In [1]:
# Import Libraries and Dependencies
import pandas as pd
import numpy as np
import matplotlib.pyplot as plt
import seaborn as sns  
from sklearn.model_selection import train_test_split    # To split the dataset into train and test sets
from sklearn.preprocessing import StandardScaler, OneHotEncoder, LabelEncoder   # For scaling and encoding categorical variables
from sklearn.compose import ColumnTransformer           # To apply transformers to specific columns
from sklearn.impute import SimpleImputer                # For handling missing data
from sklearn.ensemble import RandomForestClassifier     # Random Forest Classifier
from sklearn.linear_model import LogisticRegression     # Logistic Regression
from sklearn.svm import SVC                            # Support Vector Classifier
from sklearn.metrics import accuracy_score, confusion_matrix, classification_report, roc_auc_score # For evaluating the model
import joblib
from xgboost import XGBClassifier

In [3]:
#read in the disease_sypmtoms.csv file
disease_df = pd.read_csv('Resources/disease_symptoms.csv')

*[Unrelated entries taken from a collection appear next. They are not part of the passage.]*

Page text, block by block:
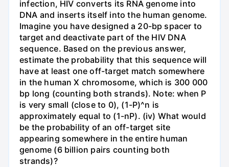
infection, HIV converts its RNA genome into
DNA and inserts itself into the human genome.
Imagine you have designed a 20-bp spacer to
target and deactivate part of the HIV DNA
sequence. Based on the previous answer,
estimate the probability that this sequence will
have at least one off-target match somewhere
in the human X chromosome, which is 300 000
bp long (counting both strands). Note: when P
is very small (close to 0), (1-P)^n is
approximately equal to (1-nP). (iv) What would
be the probability of an off-target site
appearing somewhere in the entire human
genome (6 billion pairs counting both
strands)?
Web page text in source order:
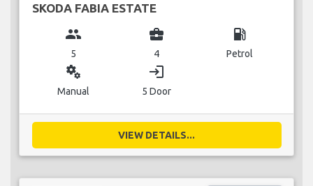
SKODA FABIA ESTATE
group
5
business_center
4
local_gas_station
Petrol
miscellaneous_services
Manual
login
5 Door
VIEW DETAILS...
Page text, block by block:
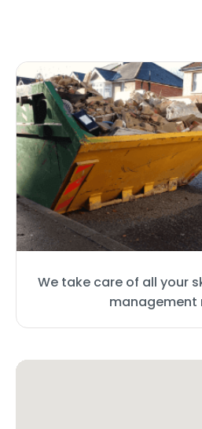
We take care of all your
management
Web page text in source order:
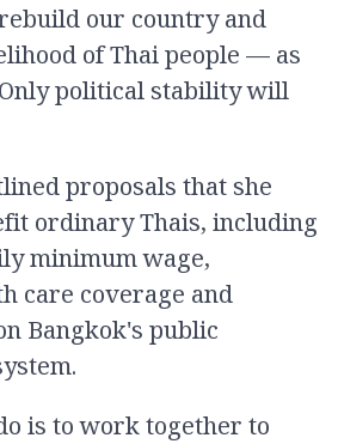
our country and
of Thai people — as
political stability will
proposals that she
ordinary Thais, including
minimum wage,
care coverage and
Bangkok's public
is to work together to
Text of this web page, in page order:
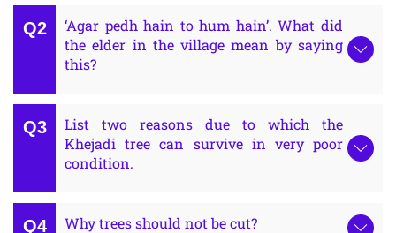
‘Agar pedh hain to hum hain’. What did
the elder in the village mean by saying
this?
List two reasons due to which the
Khejadi tree can survive in very poor
condition.
Why trees should not be cut?
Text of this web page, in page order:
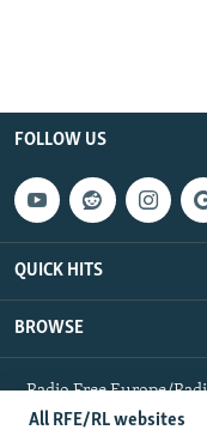
All RFE/RL websites
FOLLOW US
QUICK HITS
BROWSE
Radio Free Europe/
Reserved.
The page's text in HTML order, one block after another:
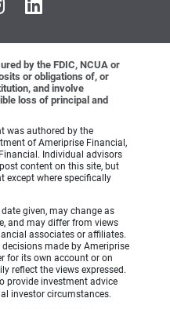
by the FDIC, NCUA or
or obligations of, or
and involve
loss of principal and
was authored by the
of Ameriprise Financial,
Individual advisors
content on this site, but
except where specifically
given, may change as
and may differ from views
associates or affiliates.
made by Ameriprise
for its own account or on
reflect the views expressed.
provide investment advice
investor circumstances.
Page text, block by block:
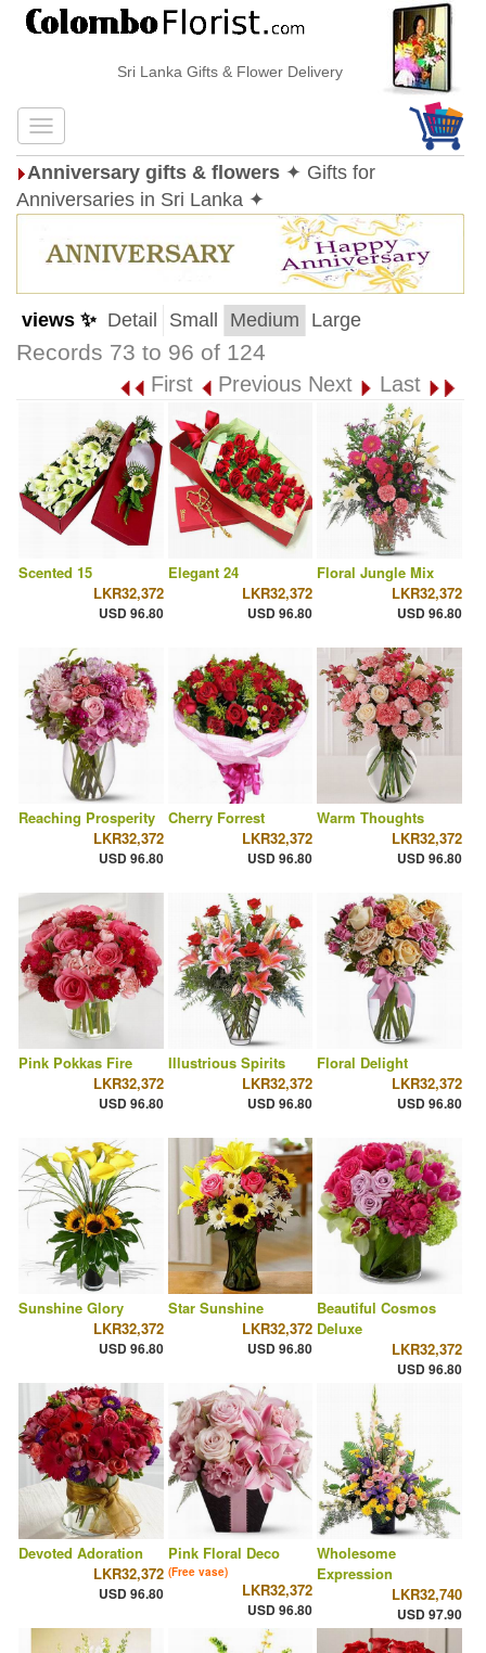
Sri Lanka Gifts & Flower Delivery
Anniversary gifts & flowers ✦ Gifts for
Anniversaries in Sri Lanka ✦
views ✨ Detail Small Medium Large
Records 73 to 96 of 124
First Previous Next Last
Scented 15
LKR32,372
USD 96.80
Elegant 24
LKR32,372
USD 96.80
Floral Jungle Mix
LKR32,372
USD 96.80
Reaching Prosperity
LKR32,372
USD 96.80
Cherry Forrest
LKR32,372
USD 96.80
Warm Thoughts
LKR32,372
USD 96.80
Pink Pokkas Fire
LKR32,372
USD 96.80
Illustrious Spirits
LKR32,372
USD 96.80
Floral Delight
LKR32,372
USD 96.80
Sunshine Glory
LKR32,372
USD 96.80
Star Sunshine
LKR32,372
USD 96.80
Beautiful Cosmos
Deluxe
LKR32,372
USD 96.80
Devoted Adoration
LKR32,372
USD 96.80
Pink Floral Deco
(Free vase)
LKR32,372
USD 96.80
Wholesome
Expression
LKR32,740
USD 97.90
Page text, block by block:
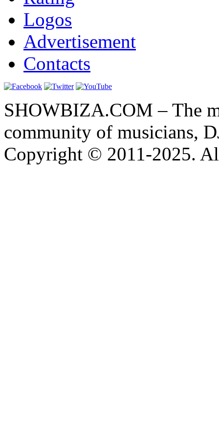
Logos
Advertisement
Contacts
SHOWBIZA.COM – The
community of musicians,
Copyright © 2011-2025.

#display the first 5 rows of the dataframe
disease_df.head()

FileNotFoundError: [Errno 2] No such file or directory: 'Resources/disease_symptoms.csv'

In [None]:
#drop nulls in the disease_df dateframe
disease_df = disease_df.dropna()

In [None]:
#list the number of columns and rows in the dataframe
disease_df.shape

(108, 2)

In [None]:
#check the data types of the columns in the dataframe
disease_df.dtypes

Disease     object
Symptoms    object
dtype: object

In [None]:
disease_df.describe()

Unnamed: 0,Disease,Symptoms
count,108,108
unique,108,107
top,Yeast Infection,"pain, vaginal discharge, burning sensation, it..."
freq,1,2


In [None]:
disease_df.info()   

<class 'pandas.core.frame.DataFrame'>
RangeIndex: 108 entries, 0 to 107
Data columns (total 2 columns):
 #   Column    Non-Null Count  Dtype 
---  ------    --------------  ----- 
 0   Disease   108 non-null    object
 1   Symptoms  108 non-null    object
dtypes: object(2)
memory usage: 1.8+ KB


In [None]:
#rename Disease column to Prognosis
disease_df.rename(columns = {'Disease': 'Prognosis'}, inplace = True)
disease_df.head()

Unnamed: 0,Prognosis,Symptoms
0,Malaria,"fever, headache, weakness, cough, vomiting"
1,Flu,"fever, headache, runny nose, muscle aches, fat..."
2,Measles,"fever, red rash, conjunctivitis, cough, rhinitis"
3,Pneumonia,"sputum production, fever, chest pain, cough, c..."
4,Tinnitus,"hissing, buzzing, clicking, roaring, ringing i..."


In [None]:
# Step 1: Split Symptoms into separate rows
disease_df['Symptoms'] = disease_df['Symptoms'].str.split(', ')  # Convert string to list
disease_df = disease_df.explode('Symptoms')  # Create separate rows for each symptom

# Step 2: Reset index to keep the structure intact
disease_df.reset_index(drop=True, inplace=True)
disease_df.tail()   

Unnamed: 0,Prognosis,Symptoms
506,Whiplash,neck pain
507,Yeast Infection,pain
508,Yeast Infection,vaginal discharge
509,Yeast Infection,burning sensation
510,Yeast Infection,itching


In [None]:
## Split Symptoms column into separate rows while keeping Prognosis intact
# disease_df = disease_df.set_index(['Prognosis']).stack().str.split(',', expand=True).stack().unstack(-2).reset_index(-1, drop=True).reset_index()
# disease_df.head()

In [None]:
# #split up the Syptoms column into individual columns
# disease_df = disease_df.join(disease_df['Symptoms'].str.split(',', expand=True).add_prefix('Symptom_')) 
# disease_df.head()

In [None]:
#make the Symptoms columns into a list  
# disease_df['Symptoms'] = disease_df['Symptoms'].str.split(',')

In [None]:
# #one hot encode the Sypmtoms column
# disease_df = pd.get_dummies(disease_df, columns=['Symptoms'])
# disease_df.head()

In [None]:
#read in the Symptom2Disease.csv file
symptom_to_disease_df = pd.read_csv('Resources/Symptom2Disease.csv')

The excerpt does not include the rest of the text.